S JobName Plan Package Num Type Elapsed Cpu Count All Jobs

- -------- -------- -------- ----- ----- ------- ------- -------- --------

_ DBP10N1D SBTBATCH SBTU001 704 UPDAT 1039.9 874.1 200 95.6

_ DBP10N1D SBTBATCH SBTU001 635 INSRT 387.2 29.6 1000000 3.2

_ DBP10N1D SBTBATCH SBTU001 489 OPEN 23.2 9.9 4 1.0

_ DBP10N1D SBTBATCH SBTU001 555 FETCH 2.7 0.0 2000004 0.0

_ DBP10N1D SBTBATCH SBTU001 746 DELET 0.2 0.0 1 0.0

_ DBP10N1D SBTBATCH SBTU001 784 COMMT 0.0 0.0 1 0.0

_ DBP10N1D SBTBATCH SBTU001 604 CLOSE 0.0 0.0 4 0.0

_ DBP10E2D SBTBATCH SBTU001 704 UPDAT 1801.1 910.8 200 95.7

_ DBP10E2D SBTBATCH SBTU001 635 INSRT 776.2 30.2 1000000 3.1

_ DBP10E2D SBTBATCH SBTU001 489 OPEN 25.7 9.8 4 1.0

_ DBP10E2D SBTBATCH SBTU001 555 FETCH 3.4 0.0 2000004 0.0

_ DBP10E2D SBTBATCH SBTU001 746 DELET 5.9 0.0 1 0.0

_ DBP10E2D SBTBATCH SBTU001 784 COMMT 0.0 0.0 1 0.0

_ DBP10E2D SBTBATCH SBTU001 604 CLOSE 0.0 0.0 4 0.0

Performance data to support Question 3--Job CSBPRHN1 is processing the single extent EMPL_HISTORY table reading all the data. Job CSBPRHE2 is processing the multiple extent EMPL_HISTORY table reading all the data.

As you can see from the numbers below, the total elapsed time and total CPU don't change much by simply reading the data. So having the table in one or many extents just doesn't impact your CPU cost or your elapsed time.

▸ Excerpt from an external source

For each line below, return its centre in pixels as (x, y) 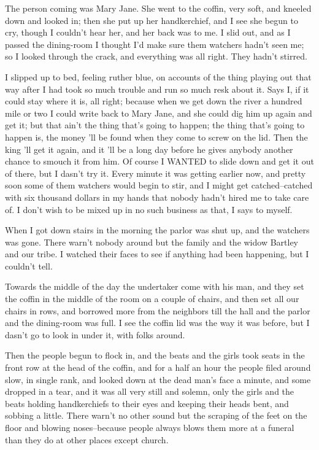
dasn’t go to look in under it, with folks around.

SoftBase Systems Batch Analyzer Version 3.1.0

=== SQL Performance Analysis (Jobs) ===

Command ===> Scroll ===> PAGE

Filter: ON Intervals: ON From: 02/09/08 To: 02/10/08 Loctn: DB8GLOC

->

+--- RUN TIME ---+---CPU UTILIZED--+

CSBPR* Job Start | Job DB2 % | Job DB2 % | DB2 CPU% Total

Jobname Timestamp | Elapsed of Et | CPU of CPU | I all Jobs DB2 Cost

-------- ----------- -------- ------ -------- ------ -- -------- --------

_ CSBPRHN1 02/10 16:07 00:00:50 0.8 00:00:45 0.0 2 0.0 $ 0.01

_ CSBPRHN1 02/10 16:08 00:00:54 0.8 00:00:45 0.0 2 0.0 $ 0.01

_ CSBPRHE2 02/10 18:13 00:00:53 1.0 00:00:46 0.0 2 0.0 $ 0.01

_ CSBPRHE2 02/10 18:14 00:00:53 0.9 00:00:45 0.0 2 0.0 $ 0.01

An Insurance Policy
My expectations were that the elapsed times would increase with insert processing, while the elapsed and CPU times would remain flat with select and fetch processing. I didn't expect an increase in elapsed times for update processing when there are a large number of extents.

Based on my testing, I'd say you should always use DB2 sliding scale secondary allocation but continue to run reports that alert you when table spaces are in an excessive number of extents.

You'd then size the primary allocation to reduce the number of extents. Based on my initial test reducing the number of extents will help your insert and update processing.

Remember that sliding scale secondary allocation is like an insurance policy. It'll keep your applications up and running in both test and production.